WO 95/29679 describes the process of wet granulation for the preparation of tablets of the same composition as in the above example.

WO 02/03963 relates to the tablets of alendronate obtained by direct tabletting which comprise two fillers selected from microcrystalline cellulose or pulverised cellulose, calcium hydrogen phosphate, mannitol, modified starches and phoshates or hydrogen phosphates of alkali and alkaline earth metals. Tablets may also comprise a disintegrant, a dry binder and a lubricant.

WO 97/44017 is directed to effervescent pharmaceutical formulations of bisphonatates comprising an acid, a carbonate, a binder and a lubricant, and optionally flavouring agents, colorants and sweeteners.

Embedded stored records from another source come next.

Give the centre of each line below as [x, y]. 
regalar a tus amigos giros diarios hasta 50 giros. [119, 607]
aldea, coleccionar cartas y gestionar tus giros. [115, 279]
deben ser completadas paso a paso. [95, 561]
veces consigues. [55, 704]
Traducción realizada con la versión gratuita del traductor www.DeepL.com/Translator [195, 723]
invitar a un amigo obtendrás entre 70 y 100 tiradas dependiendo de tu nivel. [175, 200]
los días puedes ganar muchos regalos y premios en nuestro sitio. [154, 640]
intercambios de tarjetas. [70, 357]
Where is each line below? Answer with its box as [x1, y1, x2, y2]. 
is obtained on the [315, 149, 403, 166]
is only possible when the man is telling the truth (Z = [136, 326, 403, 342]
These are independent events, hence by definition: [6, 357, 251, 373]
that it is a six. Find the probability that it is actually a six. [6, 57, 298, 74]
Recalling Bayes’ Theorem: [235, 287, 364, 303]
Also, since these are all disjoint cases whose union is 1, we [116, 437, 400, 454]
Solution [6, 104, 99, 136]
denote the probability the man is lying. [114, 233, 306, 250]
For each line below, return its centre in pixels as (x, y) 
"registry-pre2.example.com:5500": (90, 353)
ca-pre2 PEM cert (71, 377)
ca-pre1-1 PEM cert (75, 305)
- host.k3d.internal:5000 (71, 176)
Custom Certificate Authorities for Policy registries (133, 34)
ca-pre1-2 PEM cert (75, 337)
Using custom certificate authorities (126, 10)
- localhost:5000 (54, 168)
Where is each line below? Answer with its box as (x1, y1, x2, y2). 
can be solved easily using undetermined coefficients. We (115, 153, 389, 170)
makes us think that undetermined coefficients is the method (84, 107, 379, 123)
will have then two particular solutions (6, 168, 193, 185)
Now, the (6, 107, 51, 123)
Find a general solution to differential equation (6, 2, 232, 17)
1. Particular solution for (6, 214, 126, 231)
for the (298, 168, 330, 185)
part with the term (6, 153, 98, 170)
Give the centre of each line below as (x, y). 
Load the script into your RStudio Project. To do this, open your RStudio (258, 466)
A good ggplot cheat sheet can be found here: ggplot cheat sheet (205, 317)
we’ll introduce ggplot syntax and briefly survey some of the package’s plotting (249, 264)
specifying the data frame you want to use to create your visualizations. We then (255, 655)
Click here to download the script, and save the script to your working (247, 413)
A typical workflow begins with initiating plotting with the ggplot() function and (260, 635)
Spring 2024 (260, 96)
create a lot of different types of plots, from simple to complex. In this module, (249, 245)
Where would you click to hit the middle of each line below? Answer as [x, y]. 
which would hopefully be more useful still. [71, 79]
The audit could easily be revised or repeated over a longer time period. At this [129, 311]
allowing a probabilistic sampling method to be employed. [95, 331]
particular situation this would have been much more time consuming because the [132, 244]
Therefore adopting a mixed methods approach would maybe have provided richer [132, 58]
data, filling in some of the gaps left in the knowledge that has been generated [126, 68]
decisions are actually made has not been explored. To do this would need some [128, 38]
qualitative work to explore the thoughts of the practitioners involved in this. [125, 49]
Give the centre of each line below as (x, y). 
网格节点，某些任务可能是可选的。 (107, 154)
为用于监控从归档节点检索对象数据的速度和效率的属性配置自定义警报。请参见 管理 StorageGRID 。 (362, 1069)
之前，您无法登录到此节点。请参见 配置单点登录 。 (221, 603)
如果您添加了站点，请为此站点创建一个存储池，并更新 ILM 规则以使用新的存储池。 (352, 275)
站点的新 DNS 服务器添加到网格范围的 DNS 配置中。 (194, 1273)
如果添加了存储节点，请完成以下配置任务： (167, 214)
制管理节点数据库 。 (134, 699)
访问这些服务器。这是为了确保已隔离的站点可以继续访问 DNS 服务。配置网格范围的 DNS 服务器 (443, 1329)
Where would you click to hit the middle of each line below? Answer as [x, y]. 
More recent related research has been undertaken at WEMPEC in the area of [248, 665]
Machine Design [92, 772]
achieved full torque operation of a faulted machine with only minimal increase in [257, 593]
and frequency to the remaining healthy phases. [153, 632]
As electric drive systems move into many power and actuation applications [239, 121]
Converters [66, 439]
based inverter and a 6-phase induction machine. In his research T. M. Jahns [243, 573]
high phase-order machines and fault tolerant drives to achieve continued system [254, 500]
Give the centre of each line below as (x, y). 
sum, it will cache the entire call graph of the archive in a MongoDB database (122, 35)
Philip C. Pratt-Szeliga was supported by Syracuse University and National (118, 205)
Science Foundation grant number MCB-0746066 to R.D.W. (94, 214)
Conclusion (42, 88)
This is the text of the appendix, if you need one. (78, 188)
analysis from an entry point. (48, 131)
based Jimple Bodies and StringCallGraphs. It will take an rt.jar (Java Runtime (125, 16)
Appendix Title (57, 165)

Pharmaceutical enteric-coated oral dosage forms for release of the bisphosphonate active substances in the intestine are described in the patent applications WO 93/09785, WO 95/08331 and WO 01/82903.

WO 98/56360 discloses oral oval shaped pharmaceutical dosage forms for release in the stomach. The dosage forms comprise a film coating, which facilitates rapid esophageal transit thereby protecting the mouth, buccal cavity, pharynx and esophagus from irritation. The film coating is selected from the following coatings: hydroxypropyl methylcellulose, hydroxypropylcellulose, carboxymethylcellulose, methylcellulose, ethylcellulose, acrylic resins, polyvinylpyrrolidone and gelatine or mixtures thereof.

WO 01/01991 relates to the tablets of bisphosphonates coated with a discontinuous wax polish that makes the tablets easily swallowable because the wax-polished tablet surface is smoother than the uncoated tablet surface.

WO 02/00204 describes a pharmaceutical composition for controlled release of bisphosphonates in the stomach. Said pharmaceutical composition, which swells in the contact with the gastric juices, contains a non-hydrated hydrogel, a superdisintegrant and tannic acid.

WO 00/45794, which is included here by reference, describes the film coatings for oral pharmaceutical compositions which do not substantially retard the release rate of the active substance from the tablet core in the stomach. The film coating composition comprises microcrystalline cellulose and carrageenan, and a strengthening polymer and/or plasticizer, and may also include other ingredients such as fillers, surfactants, colouring agents and gloss enhancers.

The aim of the present invention is safe and effective delivery of alendronic acid, pharmaceutically acceptable salts or esters thereof, to the absorption site in the gastrointestinal tract.

Summary of the invention The present invention relates to novel pharmaceutical composition useful for administering alendronic acid, its salts or esters. The composition of the present invention comprises a rapidly disintegrating tablet core and a film coating comprising microcrystalline cellulose and carrageenan. The film coating of the present invention facilitates ingestion and prevents irritation and erosion of the upper gastrointestinal tract mucosa while maintaing the bioavailability of the active substance.

In another embodiment, the present invention relates to a process for the preparation of pharmaceutical composition of the present invention comprising: - forming a rapidly disintegrating tablet core by method of direct compression, dry granulation or wet granulation and - coating the rapidly disintegrating tablet cores with a film coating comprising microcrystalline cellulose and carrageenan.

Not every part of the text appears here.